The Grizzly one-shot lubrication is only for the ways on the knee.    The quill has a separate manual lubrication point.   Grizzly even provided the plastic oil can.   I have this oil can.

The oiler is on the left of the quill handle in this picture.   A Gits style oiler.   Flip the top up then apply some oil.

This picture shows my link belt with the auxiliary pulley removed.

I have two magnetic hooks on the side of the casting to hold the wrench for the spindle (19mm) and clamping nuts (17mm).


----------



## MikeInOr

I must have remembered the model or even the manufacture incorrectly.  The oiler not lubing the spindle just stuck out in my mind as something concerning.

She made it home in good shape!





I got 1 shot before the battery in my camera died.  I will have to add more pictures later.


----------



## Z2V

Looks good Mike. 
I have the Enco 8 x 30 version of yours. It’s a perfect fit for my garage shop.
A DRO would be a nice addition for your machine along with the VFD down the road. 

I picked up this drill chuck, I really like it so far.


----------



## MikeInOr

I scored a Rohm 1/32 - 1/2" and a Rohm 0 - 3/8" keyless chucks on ebay yesterday at $58 for the pair.  I will have to order a couple arbors for them but I think they will be a good start.


----------



## Dave Paine

The Rohm chucks should be a good start if they are in good condition.   

I forgot to mention earlier, if you need to replace the belts and they were made by "First Rope" do not trust the code on the belt to be the same as a US brand belt.  Measure the length.

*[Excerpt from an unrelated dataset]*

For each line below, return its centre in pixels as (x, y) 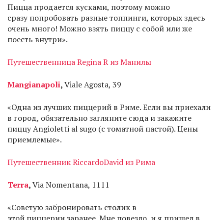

My mill had the original belts and they were in dire need of replacement, the outer fabric had worn off or was coming off.   They were made by First Rope.   The code was B-35.  I wanted to replace the solid belt with a cogged belt so I purchased a BX-35 belt.   I foolishly did not measure.   When the belt arrived it was too big.


----------



## MikeInOr

What size parallels?

I have a cart started on the Shars sight:
R8 collet set 1/8" to 3/4" + 1"
3/16" to 3/4" TIN end mill set
5/8" shank for 1/32 - 1/2" chuck
1/2" shank for 0 - 3/8" chuck
Edge Center finder set
Small fly cutter set

*Parallels are more expensive than I had expected!  I have no clue what size parallels set to get?  1/32" set and a 1/4" set?  Or look for a adjustable set on ebay?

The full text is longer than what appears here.